Dataset records Start Marker

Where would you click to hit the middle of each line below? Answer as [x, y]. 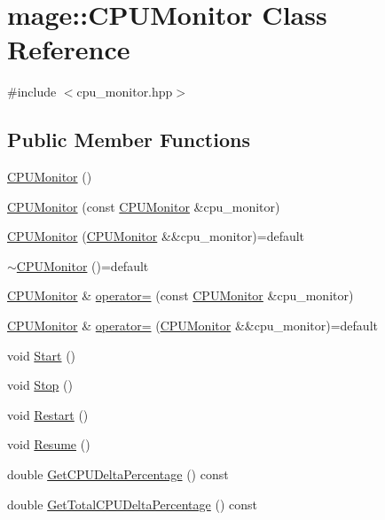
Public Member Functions [129, 140]
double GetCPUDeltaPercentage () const [118, 474]
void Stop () [40, 385]
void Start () [42, 355]
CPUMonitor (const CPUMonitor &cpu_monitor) [144, 206]
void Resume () [49, 444]
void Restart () [48, 414]
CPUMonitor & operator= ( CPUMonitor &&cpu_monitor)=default [192, 326]
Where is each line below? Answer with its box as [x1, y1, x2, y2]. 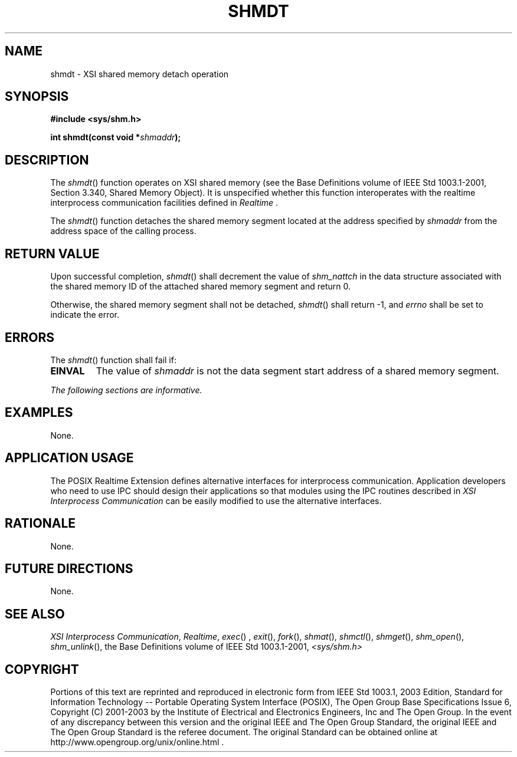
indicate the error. [50, 310, 120, 320]
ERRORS [5, 330, 55, 345]
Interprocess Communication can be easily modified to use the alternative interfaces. [50, 495, 382, 506]
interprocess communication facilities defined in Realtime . [50, 198, 279, 208]
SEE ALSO [5, 606, 65, 621]
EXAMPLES [5, 405, 73, 420]
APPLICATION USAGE [5, 450, 134, 466]
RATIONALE [5, 516, 76, 531]
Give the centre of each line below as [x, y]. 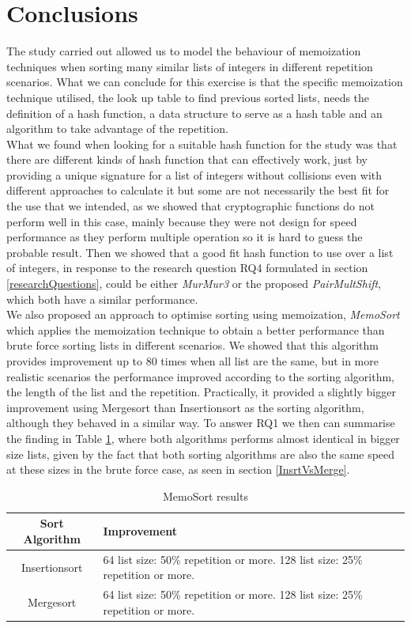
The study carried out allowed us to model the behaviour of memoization [184, 51]
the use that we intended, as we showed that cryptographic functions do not [190, 206]
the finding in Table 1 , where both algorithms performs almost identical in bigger [203, 438]
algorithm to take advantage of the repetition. [117, 129]
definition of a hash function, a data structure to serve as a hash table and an [194, 113]
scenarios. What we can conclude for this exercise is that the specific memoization [205, 82]
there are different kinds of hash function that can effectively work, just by [187, 159]
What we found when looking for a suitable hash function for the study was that [202, 144]
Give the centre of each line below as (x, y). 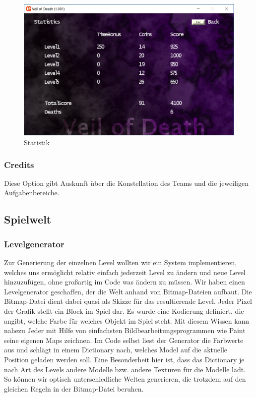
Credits (19, 164)
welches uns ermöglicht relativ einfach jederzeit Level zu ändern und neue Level (125, 272)
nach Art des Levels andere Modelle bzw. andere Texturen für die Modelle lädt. (125, 369)
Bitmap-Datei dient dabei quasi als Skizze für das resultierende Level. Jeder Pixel (128, 301)
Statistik (37, 142)
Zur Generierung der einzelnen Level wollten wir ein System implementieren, (121, 262)
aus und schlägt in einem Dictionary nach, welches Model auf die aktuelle (116, 350)
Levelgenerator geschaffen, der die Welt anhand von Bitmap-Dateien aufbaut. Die (128, 291)
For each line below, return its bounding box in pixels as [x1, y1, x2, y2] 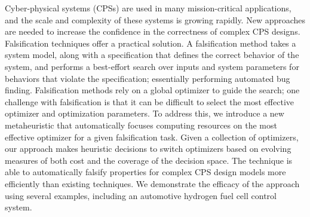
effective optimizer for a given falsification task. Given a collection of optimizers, [5, 130, 299, 143]
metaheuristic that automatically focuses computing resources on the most [5, 118, 277, 131]
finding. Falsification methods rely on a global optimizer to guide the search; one [5, 84, 300, 96]
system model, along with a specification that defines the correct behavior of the [5, 48, 299, 61]
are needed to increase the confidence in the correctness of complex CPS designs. [5, 25, 300, 38]
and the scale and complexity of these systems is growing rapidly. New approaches [5, 13, 306, 26]
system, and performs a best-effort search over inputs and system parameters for [5, 60, 299, 72]
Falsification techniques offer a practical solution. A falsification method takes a [5, 36, 296, 49]
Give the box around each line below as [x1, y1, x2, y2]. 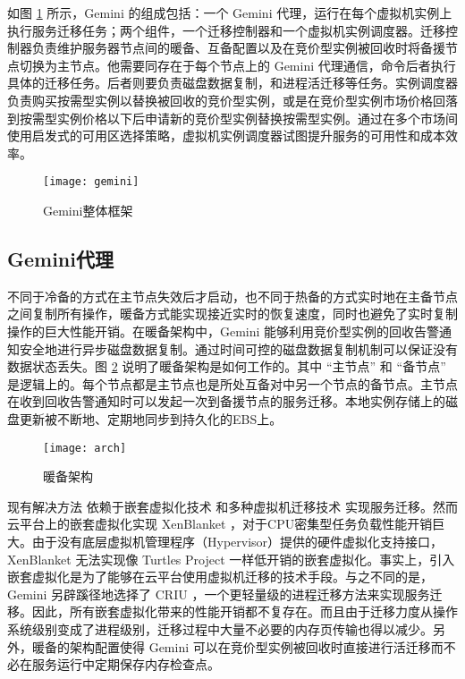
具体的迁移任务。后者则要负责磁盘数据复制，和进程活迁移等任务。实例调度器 [7, 73, 458, 92]
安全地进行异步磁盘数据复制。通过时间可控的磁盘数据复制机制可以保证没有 [19, 339, 458, 358]
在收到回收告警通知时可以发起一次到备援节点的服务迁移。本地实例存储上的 [7, 392, 445, 411]
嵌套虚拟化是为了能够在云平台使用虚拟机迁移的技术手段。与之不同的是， [7, 567, 433, 586]
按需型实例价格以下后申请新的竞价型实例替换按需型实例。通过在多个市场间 [19, 108, 458, 127]
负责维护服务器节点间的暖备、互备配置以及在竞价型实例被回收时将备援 [31, 38, 445, 57]
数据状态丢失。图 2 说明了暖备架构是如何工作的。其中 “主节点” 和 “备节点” [7, 357, 446, 376]
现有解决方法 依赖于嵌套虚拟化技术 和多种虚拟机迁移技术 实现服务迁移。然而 [7, 497, 459, 515]
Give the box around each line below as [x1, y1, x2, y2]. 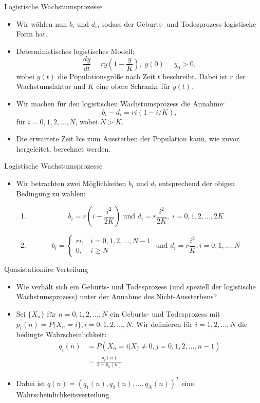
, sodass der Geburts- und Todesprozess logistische [97, 18, 256, 29]
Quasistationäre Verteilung [4, 264, 88, 274]
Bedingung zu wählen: [16, 188, 86, 198]
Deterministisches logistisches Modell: [16, 45, 135, 56]
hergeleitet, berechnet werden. [16, 143, 111, 154]
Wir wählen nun [16, 18, 67, 29]
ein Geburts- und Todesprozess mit [110, 308, 220, 319]
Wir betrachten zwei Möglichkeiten [16, 178, 126, 188]
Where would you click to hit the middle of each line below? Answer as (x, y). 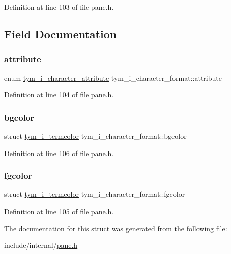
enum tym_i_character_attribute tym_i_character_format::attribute (113, 78)
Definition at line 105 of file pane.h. (59, 211)
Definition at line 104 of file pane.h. (59, 95)
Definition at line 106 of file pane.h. (59, 153)
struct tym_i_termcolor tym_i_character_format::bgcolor (95, 136)
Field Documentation (61, 34)
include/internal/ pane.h (41, 245)
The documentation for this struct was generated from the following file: (116, 228)
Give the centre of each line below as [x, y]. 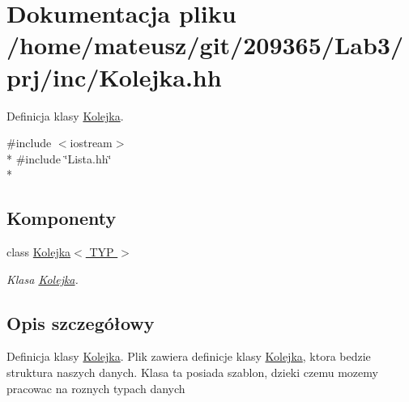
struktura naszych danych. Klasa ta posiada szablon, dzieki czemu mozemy [192, 372]
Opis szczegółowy [81, 322]
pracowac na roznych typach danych [96, 388]
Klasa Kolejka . [43, 279]
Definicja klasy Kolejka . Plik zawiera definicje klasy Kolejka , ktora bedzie [189, 356]
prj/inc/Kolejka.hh [114, 76]
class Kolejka [39, 252]
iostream [91, 143]
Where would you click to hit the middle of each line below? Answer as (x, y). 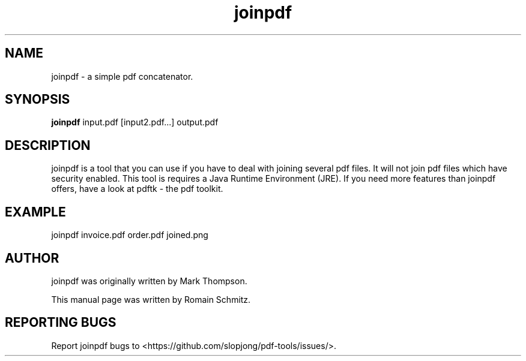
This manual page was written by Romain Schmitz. (151, 299)
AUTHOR (32, 258)
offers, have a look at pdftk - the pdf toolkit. (137, 189)
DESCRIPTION (48, 145)
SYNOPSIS (38, 100)
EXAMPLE (35, 212)
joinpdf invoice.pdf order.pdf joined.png (130, 235)
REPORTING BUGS (61, 323)
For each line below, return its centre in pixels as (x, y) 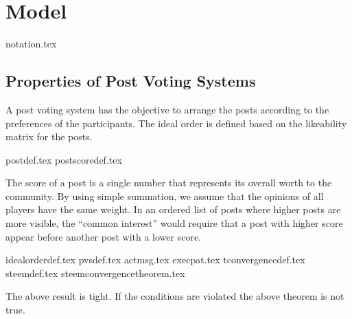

Dataset records End Marker

» Task requirements
Output the records exactly as they appear, skipping any pictures.

» Response to the exercise
Where would you click to hit the middle of each line below? Answer as [x, y]. 
Public Member Functions [129, 140]
double GetCPUDeltaPercentage () const [118, 474]
void Stop () [40, 385]
void Start () [42, 355]
CPUMonitor (const CPUMonitor &cpu_monitor) [144, 206]
void Resume () [49, 444]
void Restart () [48, 414]
CPUMonitor & operator= ( CPUMonitor &&cpu_monitor)=default [192, 326]
Where is each line below? Answer with its box as [x1, y1, x2, y2]. 
indicate the error. [50, 310, 120, 320]
ERRORS [5, 330, 55, 345]
Interprocess Communication can be easily modified to use the alternative interfaces. [50, 495, 382, 506]
interprocess communication facilities defined in Realtime . [50, 198, 279, 208]
SEE ALSO [5, 606, 65, 621]
EXAMPLES [5, 405, 73, 420]
APPLICATION USAGE [5, 450, 134, 466]
RATIONALE [5, 516, 76, 531]
Give the centre of each line below as [x, y]. 
The study carried out allowed us to model the behaviour of memoization [184, 51]
the use that we intended, as we showed that cryptographic functions do not [190, 206]
the finding in Table 1 , where both algorithms performs almost identical in bigger [203, 438]
algorithm to take advantage of the repetition. [117, 129]
definition of a hash function, a data structure to serve as a hash table and an [194, 113]
scenarios. What we can conclude for this exercise is that the specific memoization [205, 82]
there are different kinds of hash function that can effectively work, just by [187, 159]
What we found when looking for a suitable hash function for the study was that [202, 144]
Give the centre of each line below as (x, y). 
Credits (19, 164)
welches uns ermöglicht relativ einfach jederzeit Level zu ändern und neue Level (125, 272)
nach Art des Levels andere Modelle bzw. andere Texturen für die Modelle lädt. (125, 369)
Bitmap-Datei dient dabei quasi als Skizze für das resultierende Level. Jeder Pixel (128, 301)
Statistik (37, 142)
Zur Generierung der einzelnen Level wollten wir ein System implementieren, (121, 262)
aus und schlägt in einem Dictionary nach, welches Model auf die aktuelle (116, 350)
Levelgenerator geschaffen, der die Welt anhand von Bitmap-Dateien aufbaut. Die (128, 291)
For each line below, return its bounding box in pixels as [x1, y1, x2, y2] 
effective optimizer for a given falsification task. Given a collection of optimizers, [5, 130, 299, 143]
metaheuristic that automatically focuses computing resources on the most [5, 118, 277, 131]
finding. Falsification methods rely on a global optimizer to guide the search; one [5, 84, 300, 96]
system model, along with a specification that defines the correct behavior of the [5, 48, 299, 61]
are needed to increase the confidence in the correctness of complex CPS designs. [5, 25, 300, 38]
and the scale and complexity of these systems is growing rapidly. New approaches [5, 13, 306, 26]
system, and performs a best-effort search over inputs and system parameters for [5, 60, 299, 72]
Falsification techniques offer a practical solution. A falsification method takes a [5, 36, 296, 49]
Give the box around each line below as [x1, y1, x2, y2]. 
具体的迁移任务。后者则要负责磁盘数据复制，和进程活迁移等任务。实例调度器 [7, 73, 458, 92]
安全地进行异步磁盘数据复制。通过时间可控的磁盘数据复制机制可以保证没有 [19, 339, 458, 358]
在收到回收告警通知时可以发起一次到备援节点的服务迁移。本地实例存储上的 [7, 392, 445, 411]
嵌套虚拟化是为了能够在云平台使用虚拟机迁移的技术手段。与之不同的是， [7, 567, 433, 586]
按需型实例价格以下后申请新的竞价型实例替换按需型实例。通过在多个市场间 [19, 108, 458, 127]
负责维护服务器节点间的暖备、互备配置以及在竞价型实例被回收时将备援 [31, 38, 445, 57]
数据状态丢失。图 2 说明了暖备架构是如何工作的。其中 “主节点” 和 “备节点” [7, 357, 446, 376]
现有解决方法 依赖于嵌套虚拟化技术 和多种虚拟机迁移技术 实现服务迁移。然而 [7, 497, 459, 515]
Give the box around each line below as [x1, y1, x2, y2]. 
, sodass der Geburts- und Todesprozess logistische [97, 18, 256, 29]
Quasistationäre Verteilung [4, 264, 88, 274]
Bedingung zu wählen: [16, 188, 86, 198]
Deterministisches logistisches Modell: [16, 45, 135, 56]
hergeleitet, berechnet werden. [16, 143, 111, 154]
Wir wählen nun [16, 18, 67, 29]
ein Geburts- und Todesprozess mit [110, 308, 220, 319]
Wir betrachten zwei Möglichkeiten [16, 178, 126, 188]
Where would you click to hit the middle of each line below? Answer as (x, y). 
enum tym_i_character_attribute tym_i_character_format::attribute (113, 78)
Definition at line 105 of file pane.h. (59, 211)
Definition at line 104 of file pane.h. (59, 95)
Definition at line 106 of file pane.h. (59, 153)
struct tym_i_termcolor tym_i_character_format::bgcolor (95, 136)
Field Documentation (61, 34)
include/internal/ pane.h (41, 245)
The documentation for this struct was generated from the following file: (116, 228)
Give the centre of each line below as [x, y]. 
struktura naszych danych. Klasa ta posiada szablon, dzieki czemu mozemy [192, 372]
Opis szczegółowy [81, 322]
pracowac na roznych typach danych [96, 388]
Klasa Kolejka . [43, 279]
Definicja klasy Kolejka . Plik zawiera definicje klasy Kolejka , ktora bedzie [189, 356]
prj/inc/Kolejka.hh [114, 76]
class Kolejka [39, 252]
iostream [91, 143]
Where would you click to hit the middle of each line below? Answer as (x, y). 
This manual page was written by Romain Schmitz. (151, 299)
AUTHOR (32, 258)
offers, have a look at pdftk - the pdf toolkit. (137, 189)
DESCRIPTION (48, 145)
SYNOPSIS (38, 100)
EXAMPLE (35, 212)
joinpdf invoice.pdf order.pdf joined.png (130, 235)
REPORTING BUGS (61, 323)
For each line below, return its centre in pixels as (x, y) 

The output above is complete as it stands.